About EITHER WAY DEAD

Espionage Sabotage
Did the German High Command know that Churchill and the Chiefs of Staff were
aboard the Queen Mary in August '43?
Had there been a security leak at the highest level?
Had Philby told the Russians?
Was Leutnant Schultz going to his death?
Leutnant Schultz of the Kriegsmarine was a brave man.
If he succeeded in his mission he would be his own executioner.
If he failed the hangman's noose awaited!
Either way he would be dead.
This is his story.
The embryo for Operation Königin was not dreamt up by admirals surrounded by staff officers in some beautifully panelled room of an occupied French Chateau.
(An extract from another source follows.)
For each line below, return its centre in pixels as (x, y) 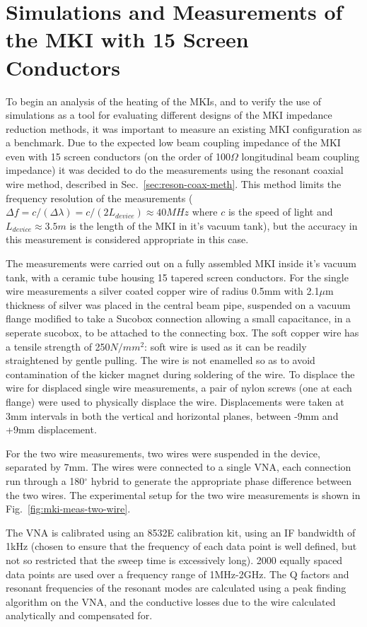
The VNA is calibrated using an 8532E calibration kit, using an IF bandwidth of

Instead it began in a glorified whore-house, in Lorient, in a smoke filled room stinking of spilt beer, over-perfumed women and the body odour of men who knew that their lives could be very short. One of those men, the captain of a U-boat, made a drunken remark about 'Putting one up the Queen'which grew to become a ribald cartoon on the notice board in naval Headquarters in Berlin. There it caught the eye of an admiral who detailed a commander to find out what was behind it.
EITHER WAY DEAD is the chronicle of the conception, gestation and final birth, in the distant unforgiving cold waters off Iceland, of Operation Königin. Had it succeeded it would have totally devastated the allied cause. That it did not was in no way due to bad planning or the lack of physical courage by Leutnant Schuiltz.
AUTHOR'S NOTE
In the services during a war rumours abound, some have substance others are pure fiction and depend on how disgruntled the perpetrator was at the time as to how good the story. In 1943 a rumour with substance was rife in the Royal and Merchant Navies that the giant troopship Queen Mary had collided with and sunk her anti-aircraft escort cruiser HMS Curacoa.
A year later another rumour was circulating in the merchant navy that once again involved the Cunard trooper. This time it implied that there had been an attempt to sabotage her. When this reached the ears of Naval Intelligence it was quickly nipped in the bud by a counter rumour, deliberately spread, that the incident was no more than that one of the ships radio officers had been unable to take the strain of war any longer and had run amok while on duty.
At the time of the incident, August 6th 1943, Churchill, together with the Chiefs of Staff and their retinues, one hundred and fifty persons in all, had been aboard on their way to the first Quebec conference. Naturally MI5 had been thrown into a panic that such a thing could have happened for they assumed that the Prime Minister and Chiefs of Staff were the object of the attack. What made things worse was that despite, at that time, reading the German codes and thus being able to keep tabs on current spies, they knew nothing about the agent concerned. Had there been a security leak and if so from where? They hunted for an answer and found none.
After the cessation of hostilities the Curacoa collision was admitted and human error given as the cause. The incident with the radio officer was forgotten by all except the Intelligence service. When in 1963 Kim Philby, who had been recruited as a spy in 1935 by the Russians, fled to Moscow someone in MI5 remembered the incident on the ship and the fact that the Prime Minister had been aboard. Since Philby had been well up in the hierarchy of MI6 at the time (to the point of being touted as a possible future head) had he been the leak and the Germans, through their own agents in Moscow, made Churchill and his staff the real target? MI5 blew the dust off their files but were still unable to come to a definite conclusion.
The story which follows is based on a manuscript written by my father and on a chance meeting with a certain Kapitän zur Zee Weiner. In order to make the narrative flow more easily it has been necessary, in places, to use my imagination based on the very frank admissions made to my father by the agent concerned. Together with much research I hope I have been able to pen a readable story.